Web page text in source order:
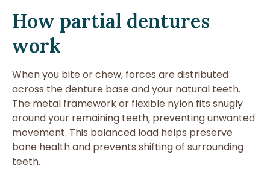
How partial dentures
work
When you bite or chew, forces are distributed
across the denture base and your natural teeth.
The metal framework or flexible nylon fits snugly
around your remaining teeth, preventing unwanted
movement. This balanced load helps preserve
bone health and prevents shifting of surrounding
teeth.
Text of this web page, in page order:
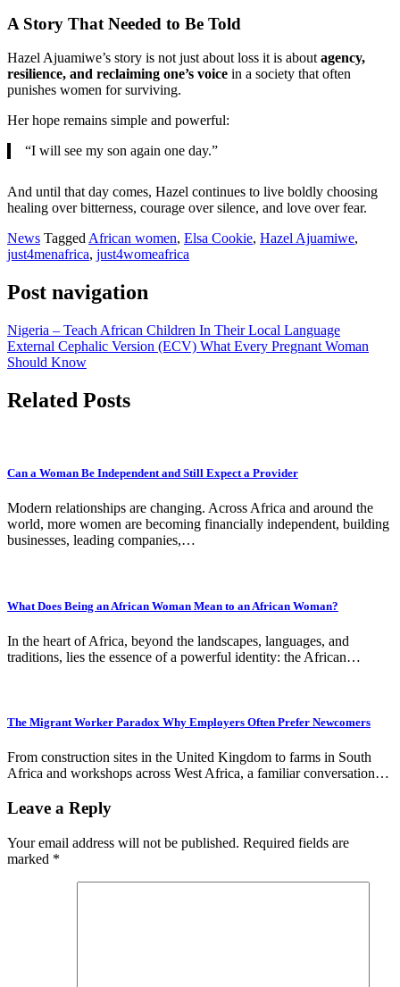
A Story That Needed to Be Told
Hazel Ajuamiwe’s story is not just about loss it is aboutagency,
resilience, and reclaiming one’s voice in a society that often
punishes women for surviving.
Her hope remains simple and powerful:
“I will see my son again one day.”
And until that day comes, Hazel continues to live boldly choosing
healing over bitterness, courage over silence, and love over fear.
News TaggedAfrican women, Elsa Cookie, Hazel Ajuamiwe,
just4menafrica, just4womeafrica
Post navigation
Nigeria – Teach African Children In Their Local Language
External Cephalic Version (ECV) What Every Pregnant Woman
Should Know
Related Posts
Can a Woman Be Independent and Still Expect a Provider
Modern relationships are changing. Across Africa and around the
world, more women are becoming financially independent, building
businesses, leading companies,…
What Does Being an African Woman Mean to an African Woman?
In the heart of Africa, beyond the landscapes, languages, and
traditions, lies the essence of a powerful identity: the African…
The Migrant Worker Paradox Why Employers Often Prefer Newcomers
From construction sites in the United Kingdom to farms in South
Africa and workshops across West Africa, a familiar conversation…
Leave a Reply
Your email address will not be published. Required fields are
marked *
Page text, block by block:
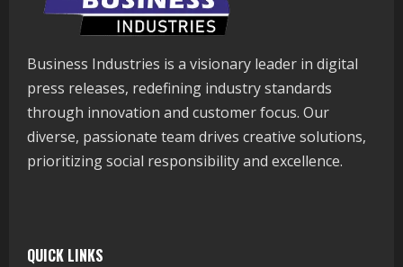
Business Industries is a visionary leader in digital
press releases, redefining industry standards
through innovation and customer focus. Our
diverse, passionate team drives creative solutions,
prioritizing social responsibility and excellence.
QUICK LINKS
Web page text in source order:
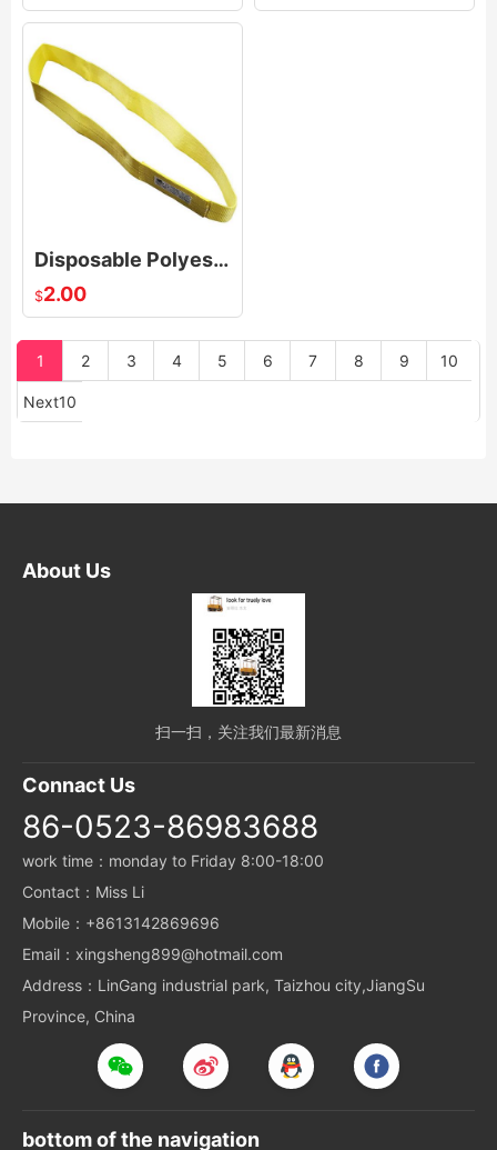
Disposable Polyester Endless Round Slings For Transporting Industry Low Elongation
$2.00
1 2 3 4 5 6 7 8 9 10
Next10
About Us
扫一扫，关注我们最新消息
Connact Us
86-0523-86983688
work time：monday to Friday 8:00-18:00
Contact：Miss Li
Mobile：+8613142869696
Email：xingsheng899@hotmail.com
Address：LinGang industrial park, Taizhou city,JiangSu
Province, China
bottom of the navigation
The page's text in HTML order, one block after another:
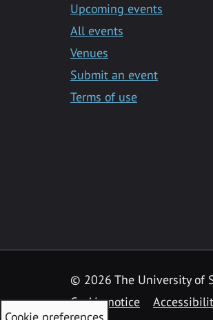
Upcoming events
All events
Venues
Submit an event
Terms of use
© 2026 The University of
Cookie notice
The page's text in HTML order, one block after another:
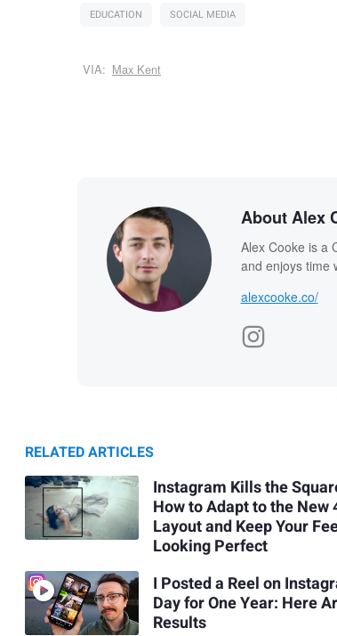
EDUCATION SOCIAL MEDIA
VIA: Max Kent
About Alex
Alex Cooke is a
and enjoys time
alexcooke.co/
RELATED ARTICLES
Instagram Kills the
How to Adapt to the New
Layout and Keep Your
Looking Perfect
I Posted a Reel on
Day for One Year: Here
Results
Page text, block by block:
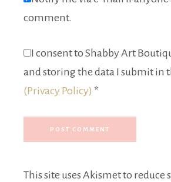
comment.
I consent to Shabby Art
and storing the data I submit in
(Privacy Policy) *
This site uses Akismet to reduce
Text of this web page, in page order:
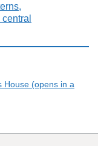
House (opens in a
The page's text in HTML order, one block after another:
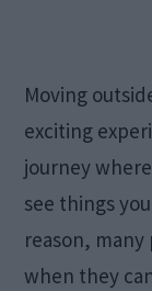
Moving
exciting
journey
see things
reason,
when they
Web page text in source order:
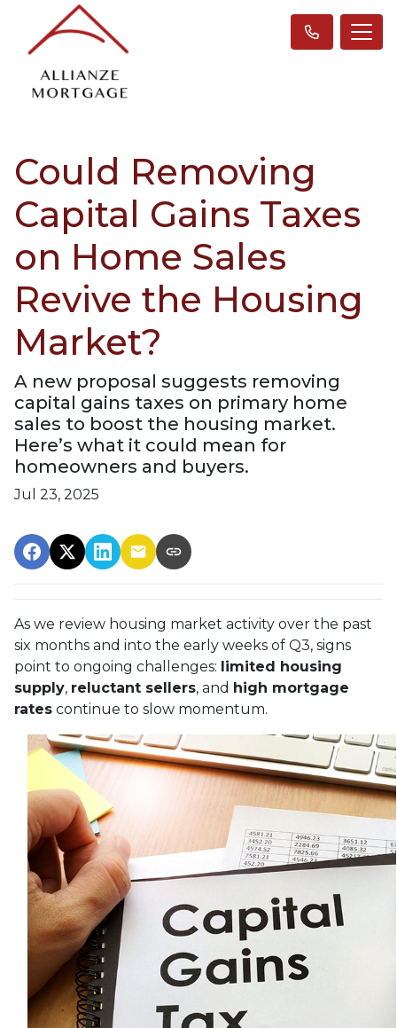
Could Removing
Capital Gains Taxes
on Home Sales
Revive the Housing
Market?
A new proposal suggests removing
capital gains taxes on primary home
sales to boost the housing market.
Here’s what it could mean for
homeowners and buyers.
Jul 23, 2025
As we review housing market activity over the past
six months and into the early weeks of Q3, signs
point to ongoing challenges: limited housing
supply, reluctant sellers, and high mortgage
rates continue to slow momentum.
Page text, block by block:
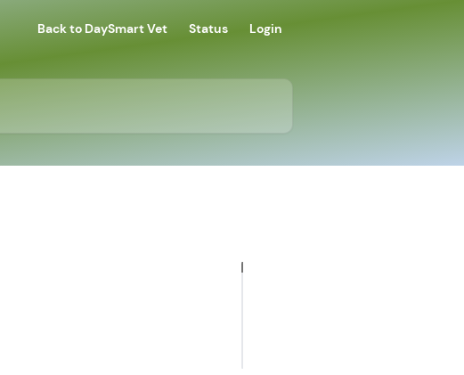
Back to DaySmart Vet Status Login
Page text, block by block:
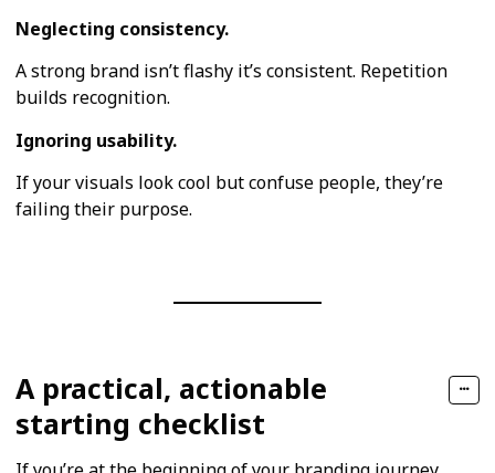
Neglecting consistency.
A strong brand isn’t flashy it’s consistent. Repetition
builds recognition.
Ignoring usability.
If your visuals look cool but confuse people, they’re
failing their purpose.
A practical, actionable
starting checklist
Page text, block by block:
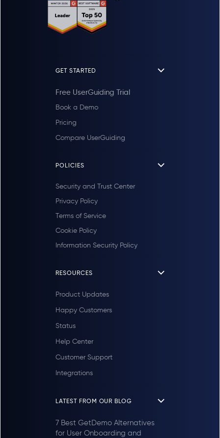
GET STARTED
Free UserGuiding Trial
Book a Demo
Pricing
Compare UserGuiding
POLICIES
Security and Trust Center
Privacy Policy
Terms of Service
Cookie Policy
Information Security Policy
RESOURCES
Product Updates
Happy Customers
Status
Help Center
Customer Support
Integrations
LATEST FROM OUR BLOG
7 Best GetDemo Alternatives
for User Onboarding and
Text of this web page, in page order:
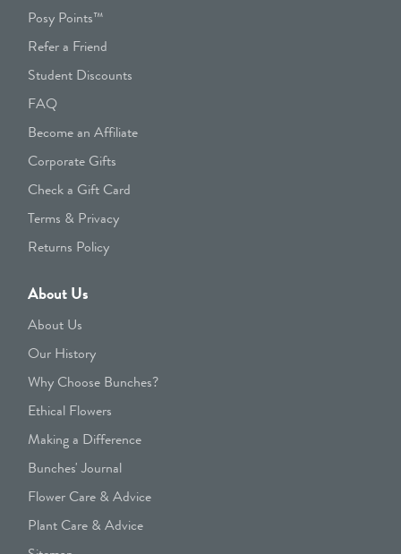
Posy Points™
Refer a Friend
Student Discounts
FAQ
Become an Affiliate
Corporate Gifts
Check a Gift Card
Terms & Privacy
Returns Policy
About Us
About Us
Our History
Why Choose Bunches?
Ethical Flowers
Making a Difference
Bunches' Journal
Flower Care & Advice
Plant Care & Advice
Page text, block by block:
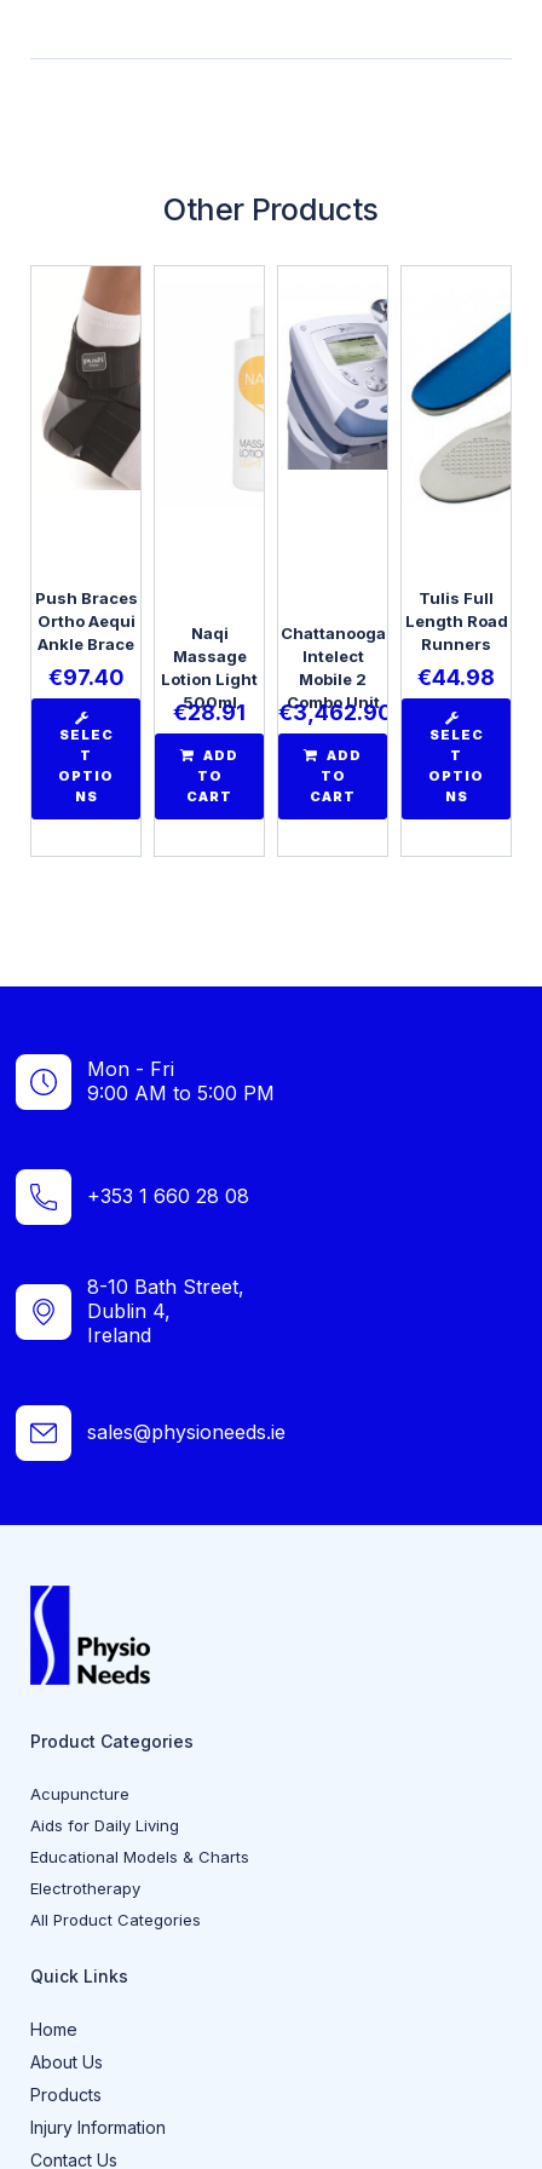
Other Products
Push Braces
Ortho Aequi
Ankle Brace
€97.40
SELEC
T
OPTIO
NS
Naqi
Massage
Lotion Light
500ml
€28.91
ADD
TO
CART
Chattanooga
Intelect
Mobile 2
Combo Unit
€3,462.90
ADD
TO
CART
Tulis Full
Length Road
Runners
€44.98
SELEC
T
OPTIO
NS
Mon - Fri
9:00 AM to 5:00 PM
+353 1 660 28 08
8-10 Bath Street,
Dublin 4,
Ireland
sales@physioneeds.ie
Product Categories
Acupuncture
Aids for Daily Living
Educational Models & Charts
Electrotherapy
All Product Categories
Quick Links
Home
About Us
Products
Injury Information
Contact Us
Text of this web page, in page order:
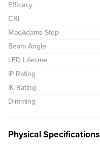
Efficacy
CRI
MacAdams Step
Beam Angle
LED Lifetime
IP Rating
IK Rating
Dimming
Physical Specifications
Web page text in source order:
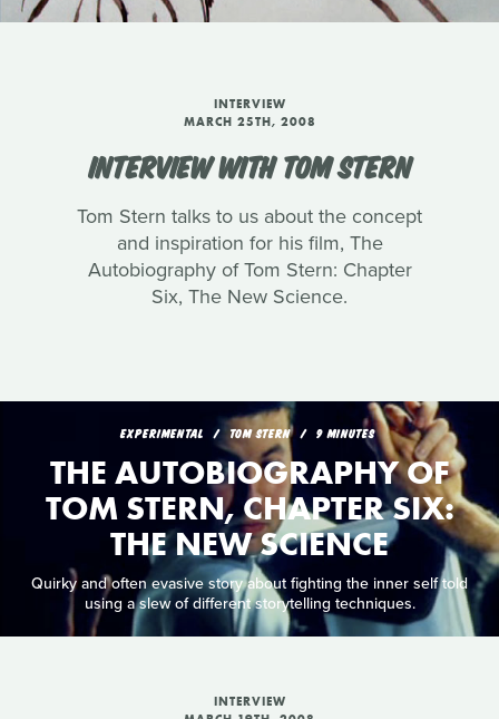
INTERVIEW
MARCH 25TH, 2008
INTERVIEW WITH TOM STERN
Tom Stern talks to us about the concept
and inspiration for his film, The
Autobiography of Tom Stern: Chapter
Six, The New Science.
EXPERIMENTAL TOM STERN 9 MINUTES
THE AUTOBIOGRAPHY OF
TOM STERN, CHAPTER SIX:
THE NEW SCIENCE
Quirky and often evasive story about fighting the inner self told
using a slew of different storytelling techniques.
INTERVIEW
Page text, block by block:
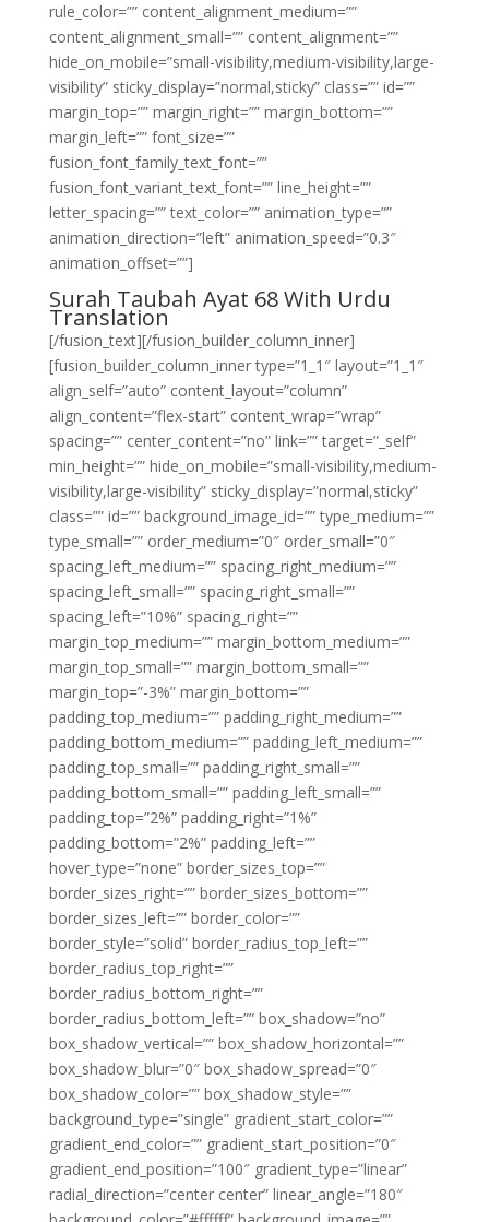
rule_color=”” content_alignment_medium=””
content_alignment_small=”” content_alignment=””
hide_on_mobile=”small-visibility,medium-visibility,large-
visibility” sticky_display=”normal,sticky” class=”” id=””
margin_top=”” margin_right=”” margin_bottom=””
margin_left=”” font_size=””
fusion_font_family_text_font=””
fusion_font_variant_text_font=”” line_height=””
letter_spacing=”” text_color=”” animation_type=””
animation_direction=”left” animation_speed=”0.3″
animation_offset=””]
Surah Taubah Ayat 68 With Urdu
Translation
[/fusion_text][/fusion_builder_column_inner]
[fusion_builder_column_inner type=”1_1″ layout=”1_1″
align_self=”auto” content_layout=”column”
align_content=”flex-start” content_wrap=”wrap”
spacing=”” center_content=”no” link=”” target=”_self”
min_height=”” hide_on_mobile=”small-visibility,medium-
visibility,large-visibility” sticky_display=”normal,sticky”
class=”” id=”” background_image_id=”” type_medium=””
type_small=”” order_medium=”0″ order_small=”0″
spacing_left_medium=”” spacing_right_medium=””
spacing_left_small=”” spacing_right_small=””
spacing_left=”10%” spacing_right=””
margin_top_medium=”” margin_bottom_medium=””
margin_top_small=”” margin_bottom_small=””
margin_top=”-3%” margin_bottom=””
padding_top_medium=”” padding_right_medium=””
padding_bottom_medium=”” padding_left_medium=””
padding_top_small=”” padding_right_small=””
padding_bottom_small=”” padding_left_small=””
padding_top=”2%” padding_right=”1%”
padding_bottom=”2%” padding_left=””
hover_type=”none” border_sizes_top=””
border_sizes_right=”” border_sizes_bottom=””
border_sizes_left=”” border_color=””
border_style=”solid” border_radius_top_left=””
border_radius_top_right=””
border_radius_bottom_right=””
border_radius_bottom_left=”” box_shadow=”no”
box_shadow_vertical=”” box_shadow_horizontal=””
box_shadow_blur=”0″ box_shadow_spread=”0″
box_shadow_color=”” box_shadow_style=””
background_type=”single” gradient_start_color=””
gradient_end_color=”” gradient_start_position=”0″
gradient_end_position=”100″ gradient_type=”linear”
radial_direction=”center center” linear_angle=”180″
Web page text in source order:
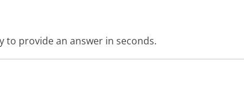
to provide an answer in seconds.
☆ ☆ ☆ ☆ ☆
◆ What the exercise asks:
A verbatim copy of every entry is wanted; the pictures stay out of it.

◆ Task result:
Web page text in source order:
How partial dentures
work
When you bite or chew, forces are distributed
across the denture base and your natural teeth.
The metal framework or flexible nylon fits snugly
around your remaining teeth, preventing unwanted
movement. This balanced load helps preserve
bone health and prevents shifting of surrounding
teeth.
Text of this web page, in page order:
A Story That Needed to Be Told
Hazel Ajuamiwe’s story is not just about loss it is aboutagency,
resilience, and reclaiming one’s voice in a society that often
punishes women for surviving.
Her hope remains simple and powerful:
“I will see my son again one day.”
And until that day comes, Hazel continues to live boldly choosing
healing over bitterness, courage over silence, and love over fear.
News TaggedAfrican women, Elsa Cookie, Hazel Ajuamiwe,
just4menafrica, just4womeafrica
Post navigation
Nigeria – Teach African Children In Their Local Language
External Cephalic Version (ECV) What Every Pregnant Woman
Should Know
Related Posts
Can a Woman Be Independent and Still Expect a Provider
Modern relationships are changing. Across Africa and around the
world, more women are becoming financially independent, building
businesses, leading companies,…
What Does Being an African Woman Mean to an African Woman?
In the heart of Africa, beyond the landscapes, languages, and
traditions, lies the essence of a powerful identity: the African…
The Migrant Worker Paradox Why Employers Often Prefer Newcomers
From construction sites in the United Kingdom to farms in South
Africa and workshops across West Africa, a familiar conversation…
Leave a Reply
Your email address will not be published. Required fields are
marked *
Page text, block by block:
Business Industries is a visionary leader in digital
press releases, redefining industry standards
through innovation and customer focus. Our
diverse, passionate team drives creative solutions,
prioritizing social responsibility and excellence.
QUICK LINKS
Web page text in source order:
Disposable Polyester Endless Round Slings For Transporting Industry Low Elongation
$2.00
1 2 3 4 5 6 7 8 9 10
Next10
About Us
扫一扫，关注我们最新消息
Connact Us
86-0523-86983688
work time：monday to Friday 8:00-18:00
Contact：Miss Li
Mobile：+8613142869696
Email：xingsheng899@hotmail.com
Address：LinGang industrial park, Taizhou city,JiangSu
Province, China
bottom of the navigation
The page's text in HTML order, one block after another:
Upcoming events
All events
Venues
Submit an event
Terms of use
© 2026 The University of
Cookie notice
The page's text in HTML order, one block after another:
EDUCATION SOCIAL MEDIA
VIA: Max Kent
About Alex
Alex Cooke is a
and enjoys time
alexcooke.co/
RELATED ARTICLES
Instagram Kills the
How to Adapt to the New
Layout and Keep Your
Looking Perfect
I Posted a Reel on
Day for One Year: Here
Results
Page text, block by block:
comment.
I consent to Shabby Art
and storing the data I submit in
(Privacy Policy) *
This site uses Akismet to reduce
Text of this web page, in page order:
House (opens in a
The page's text in HTML order, one block after another:
Moving
exciting
journey
see things
reason,
when they
Web page text in source order:
Could Removing
Capital Gains Taxes
on Home Sales
Revive the Housing
Market?
A new proposal suggests removing
capital gains taxes on primary home
sales to boost the housing market.
Here’s what it could mean for
homeowners and buyers.
Jul 23, 2025
As we review housing market activity over the past
six months and into the early weeks of Q3, signs
point to ongoing challenges: limited housing
supply, reluctant sellers, and high mortgage
rates continue to slow momentum.
Page text, block by block:
Back to DaySmart Vet Status Login
Page text, block by block:
Neglecting consistency.
A strong brand isn’t flashy it’s consistent. Repetition
builds recognition.
Ignoring usability.
If your visuals look cool but confuse people, they’re
failing their purpose.
A practical, actionable
starting checklist
Page text, block by block:
GET STARTED
Free UserGuiding Trial
Book a Demo
Pricing
Compare UserGuiding
POLICIES
Security and Trust Center
Privacy Policy
Terms of Service
Cookie Policy
Information Security Policy
RESOURCES
Product Updates
Happy Customers
Status
Help Center
Customer Support
Integrations
LATEST FROM OUR BLOG
7 Best GetDemo Alternatives
for User Onboarding and
Text of this web page, in page order:
Posy Points™
Refer a Friend
Student Discounts
FAQ
Become an Affiliate
Corporate Gifts
Check a Gift Card
Terms & Privacy
Returns Policy
About Us
About Us
Our History
Why Choose Bunches?
Ethical Flowers
Making a Difference
Bunches' Journal
Flower Care & Advice
Plant Care & Advice
Page text, block by block:
Other Products
Push Braces
Ortho Aequi
Ankle Brace
€97.40
SELEC
T
OPTIO
NS
Naqi
Massage
Lotion Light
500ml
€28.91
ADD
TO
CART
Chattanooga
Intelect
Mobile 2
Combo Unit
€3,462.90
ADD
TO
CART
Tulis Full
Length Road
Runners
€44.98
SELEC
T
OPTIO
NS
Mon - Fri
9:00 AM to 5:00 PM
+353 1 660 28 08
8-10 Bath Street,
Dublin 4,
Ireland
sales@physioneeds.ie
Product Categories
Acupuncture
Aids for Daily Living
Educational Models & Charts
Electrotherapy
All Product Categories
Quick Links
Home
About Us
Products
Injury Information
Contact Us
Text of this web page, in page order:
Efficacy
CRI
MacAdams Step
Beam Angle
LED Lifetime
IP Rating
IK Rating
Dimming
Physical Specifications
Web page text in source order:
INTERVIEW
MARCH 25TH, 2008
INTERVIEW WITH TOM STERN
Tom Stern talks to us about the concept
and inspiration for his film, The
Autobiography of Tom Stern: Chapter
Six, The New Science.
EXPERIMENTAL TOM STERN 9 MINUTES
THE AUTOBIOGRAPHY OF
TOM STERN, CHAPTER SIX:
THE NEW SCIENCE
Quirky and often evasive story about fighting the inner self told
using a slew of different storytelling techniques.
INTERVIEW
Page text, block by block:
rule_color=”” content_alignment_medium=””
content_alignment_small=”” content_alignment=””
hide_on_mobile=”small-visibility,medium-visibility,large-
visibility” sticky_display=”normal,sticky” class=”” id=””
margin_top=”” margin_right=”” margin_bottom=””
margin_left=”” font_size=””
fusion_font_family_text_font=””
fusion_font_variant_text_font=”” line_height=””
letter_spacing=”” text_color=”” animation_type=””
animation_direction=”left” animation_speed=”0.3″
animation_offset=””]
Surah Taubah Ayat 68 With Urdu
Translation
[/fusion_text][/fusion_builder_column_inner]
[fusion_builder_column_inner type=”1_1″ layout=”1_1″
align_self=”auto” content_layout=”column”
align_content=”flex-start” content_wrap=”wrap”
spacing=”” center_content=”no” link=”” target=”_self”
min_height=”” hide_on_mobile=”small-visibility,medium-
visibility,large-visibility” sticky_display=”normal,sticky”
class=”” id=”” background_image_id=”” type_medium=””
type_small=”” order_medium=”0″ order_small=”0″
spacing_left_medium=”” spacing_right_medium=””
spacing_left_small=”” spacing_right_small=””
spacing_left=”10%” spacing_right=””
margin_top_medium=”” margin_bottom_medium=””
margin_top_small=”” margin_bottom_small=””
margin_top=”-3%” margin_bottom=””
padding_top_medium=”” padding_right_medium=””
padding_bottom_medium=”” padding_left_medium=””
padding_top_small=”” padding_right_small=””
padding_bottom_small=”” padding_left_small=””
padding_top=”2%” padding_right=”1%”
padding_bottom=”2%” padding_left=””
hover_type=”none” border_sizes_top=””
border_sizes_right=”” border_sizes_bottom=””
border_sizes_left=”” border_color=””
border_style=”solid” border_radius_top_left=””
border_radius_top_right=””
border_radius_bottom_right=””
border_radius_bottom_left=”” box_shadow=”no”
box_shadow_vertical=”” box_shadow_horizontal=””
box_shadow_blur=”0″ box_shadow_spread=”0″
box_shadow_color=”” box_shadow_style=””
background_type=”single” gradient_start_color=””
gradient_end_color=”” gradient_start_position=”0″
gradient_end_position=”100″ gradient_type=”linear”
radial_direction=”center center” linear_angle=”180″
Web page text in source order:
to provide an answer in seconds.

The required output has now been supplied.